## [EXERCISE GOAL]
Check each line of the records for "them"; collect those that have it.
[DATASET CONTENT]
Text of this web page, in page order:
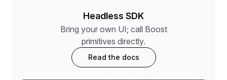
Headless SDK
Bring your own UI; call Boost
primitives directly.
Read the docs
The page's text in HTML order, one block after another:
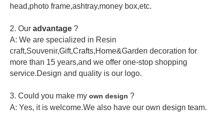
head,photo frame,ashtray,money box,etc.
2. Our advantage ?
A: We are specialized in Resin
craft,Souvenir,Gift,Crafts,Home&Garden decoration for
more than 15 years,and we offer one-stop shopping
service.Design and quality is our logo.
3. Could you make my own design ?
A: Yes, it is welcome.We also have our own design team.
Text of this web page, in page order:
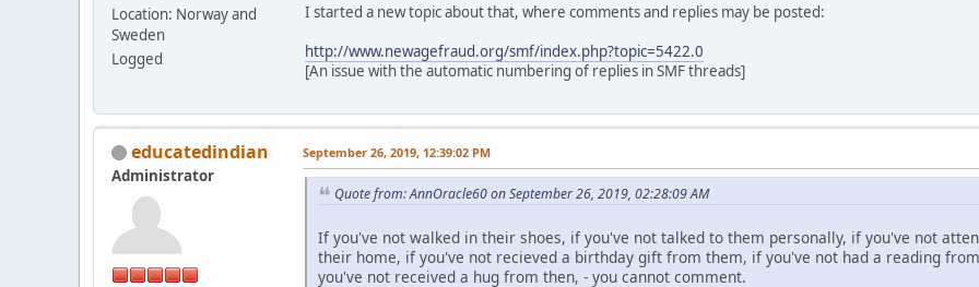
Location: Norway and
Sweden
Logged
I started a new topic about that, where comments and replies may be posted:
http://www.newagefraud.org/smf/index.php?topic=5422.0
[An issue with the automatic numbering of replies in SMF threads]
educatedindian
Administrator
September 26, 2019, 12:39:02 PM
Quote from: AnnOracle60 on September 26, 2019, 02:28:09 AM
If you've not walked in their shoes, if you've not talked to them personally, if you've not
their home, if you've not recieved a birthday gift from them, if you've not had a reading
you've not received a hug from then, - you cannot comment.
[/DATASET CONTENT]
## [ANSWER FOR THIS EXERCISE]
If you've not walked in their shoes, if you've not talked to them personally, if you've not
their home, if you've not recieved a birthday gift from them, if you've not had a reading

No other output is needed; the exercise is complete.